Work order - Would you return exactly the lines below from the line with "Potential users of" through the line with "deployment-image-tag [10, 458, 106, 470]", both included, and nothing else, leaving out the pictures?

---------------

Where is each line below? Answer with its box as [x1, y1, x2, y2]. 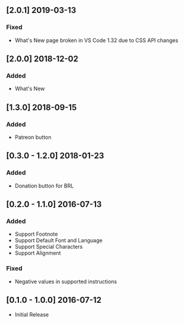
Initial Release [14, 311, 49, 318]
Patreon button [14, 134, 52, 141]
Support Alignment [14, 249, 61, 256]
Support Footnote [14, 230, 58, 237]
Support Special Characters [14, 243, 83, 251]
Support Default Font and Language [14, 237, 103, 244]
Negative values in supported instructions [14, 278, 118, 285]
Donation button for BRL [14, 182, 74, 189]
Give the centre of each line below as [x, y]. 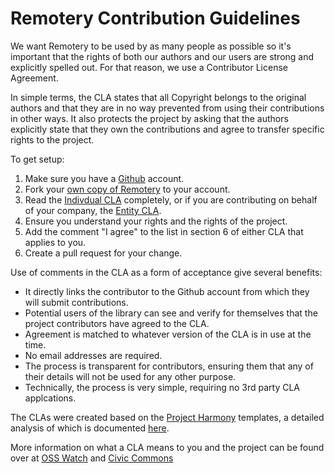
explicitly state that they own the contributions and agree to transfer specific [167, 129]
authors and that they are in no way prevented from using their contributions [167, 108]
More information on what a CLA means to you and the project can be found [167, 447]
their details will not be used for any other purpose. [130, 376]
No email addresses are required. [93, 355]
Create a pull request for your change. [103, 253]
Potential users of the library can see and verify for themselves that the [171, 313]
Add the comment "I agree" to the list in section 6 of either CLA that [164, 231]
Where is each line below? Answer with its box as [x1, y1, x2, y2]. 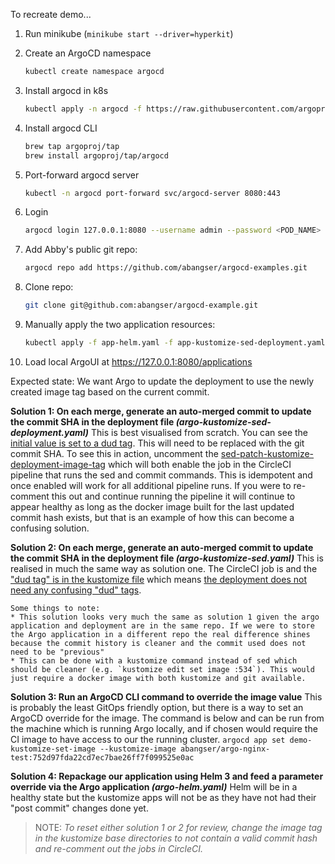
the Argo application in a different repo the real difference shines [10, 629, 311, 639]
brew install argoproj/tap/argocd [24, 150, 169, 161]
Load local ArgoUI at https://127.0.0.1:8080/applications [24, 355, 253, 368]
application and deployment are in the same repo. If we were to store [10, 620, 315, 631]
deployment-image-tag [10, 458, 106, 470]
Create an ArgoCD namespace [24, 47, 152, 59]
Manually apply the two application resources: [24, 319, 216, 330]
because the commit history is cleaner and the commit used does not [10, 638, 307, 648]
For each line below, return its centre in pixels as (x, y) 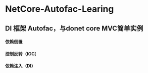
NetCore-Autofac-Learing (59, 9)
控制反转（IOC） (22, 54)
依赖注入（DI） (21, 66)
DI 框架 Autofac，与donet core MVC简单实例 (74, 28)
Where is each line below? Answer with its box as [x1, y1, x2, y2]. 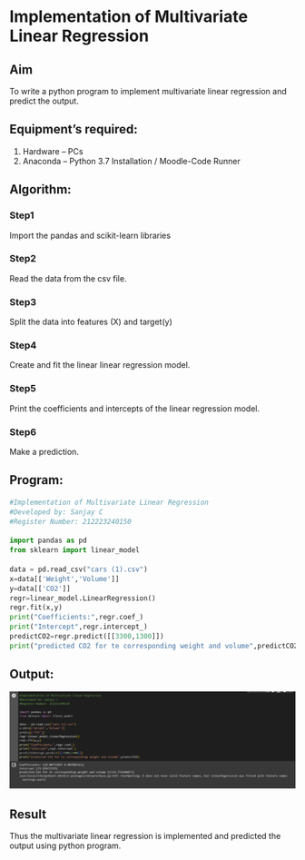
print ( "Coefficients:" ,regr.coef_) [9, 613, 144, 622]
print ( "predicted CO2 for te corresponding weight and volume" [9, 641, 254, 650]
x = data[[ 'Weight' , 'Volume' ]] [9, 574, 120, 583]
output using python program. [9, 840, 122, 851]
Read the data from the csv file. [9, 272, 127, 283]
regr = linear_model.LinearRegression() [9, 593, 156, 603]
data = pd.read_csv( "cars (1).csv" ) [9, 565, 148, 574]
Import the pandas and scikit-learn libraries [9, 230, 171, 241]
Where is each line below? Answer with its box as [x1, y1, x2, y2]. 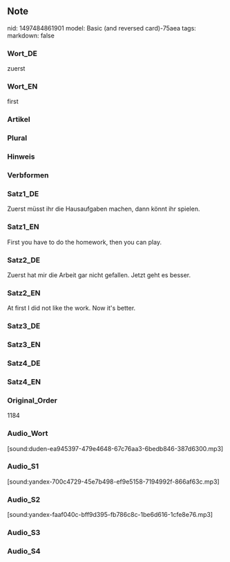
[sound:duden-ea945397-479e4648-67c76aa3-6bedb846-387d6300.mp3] [7, 444, 224, 453]
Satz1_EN [7, 222, 39, 231]
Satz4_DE [7, 358, 41, 368]
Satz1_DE [7, 189, 39, 199]
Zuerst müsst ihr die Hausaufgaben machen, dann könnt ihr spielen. [7, 204, 200, 213]
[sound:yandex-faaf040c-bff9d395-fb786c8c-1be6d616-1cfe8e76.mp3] [7, 511, 213, 519]
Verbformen [7, 170, 50, 180]
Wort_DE [7, 49, 38, 58]
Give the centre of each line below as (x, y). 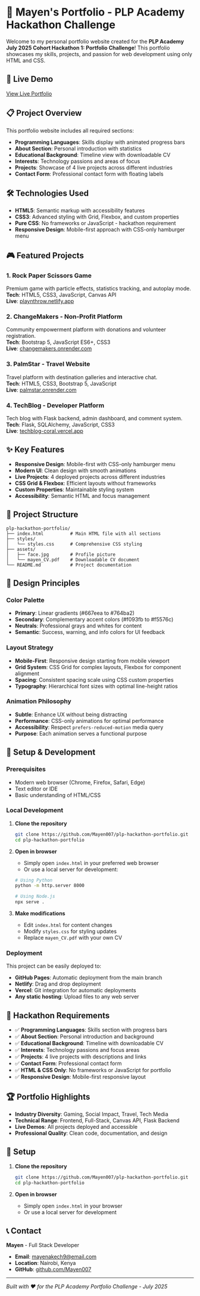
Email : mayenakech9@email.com (56, 1257)
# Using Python (34, 880)
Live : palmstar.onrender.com (41, 390)
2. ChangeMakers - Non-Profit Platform (65, 316)
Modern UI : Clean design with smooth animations (76, 470)
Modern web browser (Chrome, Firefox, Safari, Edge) (80, 782)
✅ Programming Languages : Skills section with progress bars (91, 1030)
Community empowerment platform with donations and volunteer (86, 330)
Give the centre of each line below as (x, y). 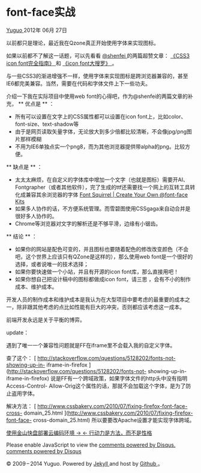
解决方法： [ (21, 406)
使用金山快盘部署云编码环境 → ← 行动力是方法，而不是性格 (79, 433)
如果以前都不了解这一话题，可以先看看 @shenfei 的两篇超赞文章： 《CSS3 (98, 55)
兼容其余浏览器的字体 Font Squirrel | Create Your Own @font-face (106, 194)
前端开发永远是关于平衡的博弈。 (46, 320)
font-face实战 (41, 12)
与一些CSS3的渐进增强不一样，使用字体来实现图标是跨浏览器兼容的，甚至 (97, 76)
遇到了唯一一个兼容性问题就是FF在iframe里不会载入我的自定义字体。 (91, 345)
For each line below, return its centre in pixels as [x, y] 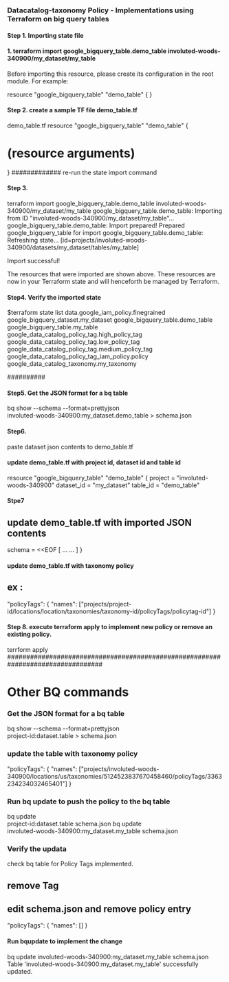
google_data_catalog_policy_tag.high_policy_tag [75, 335]
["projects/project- [105, 604]
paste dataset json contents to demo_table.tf [70, 447]
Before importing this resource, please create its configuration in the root [110, 74]
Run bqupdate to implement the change [65, 941]
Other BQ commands [68, 692]
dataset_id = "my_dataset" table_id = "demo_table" [128, 485]
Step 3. [18, 188]
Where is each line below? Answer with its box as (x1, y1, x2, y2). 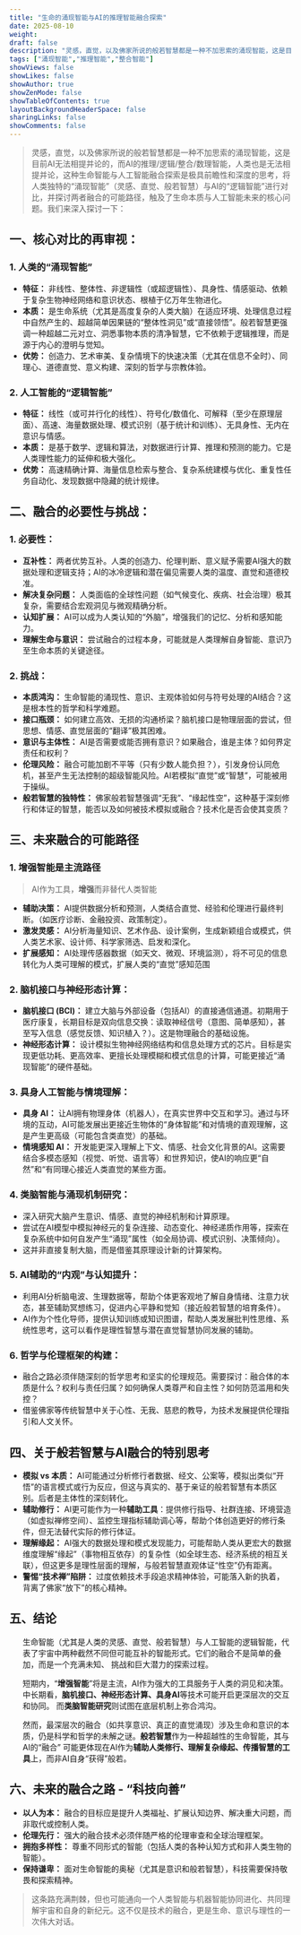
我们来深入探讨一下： (47, 203, 126, 213)
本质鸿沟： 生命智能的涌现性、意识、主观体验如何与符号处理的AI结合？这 (21, 691, 292, 702)
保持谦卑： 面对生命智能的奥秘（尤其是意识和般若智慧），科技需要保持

---------------

Solution to this problem -
Potential users of the library can see and verify for themselves that the [171, 313]
Add the comment "I agree" to the list in section 6 of either CLA that [164, 231]
Where is each line below? Answer with its box as [x1, y1, x2, y2]. 
the Argo application in a different repo the real difference shines [10, 629, 311, 639]
brew install argoproj/tap/argocd [24, 150, 169, 161]
Load local ArgoUI at https://127.0.0.1:8080/applications [24, 355, 253, 368]
application and deployment are in the same repo. If we were to store [10, 620, 315, 631]
deployment-image-tag [10, 458, 106, 470]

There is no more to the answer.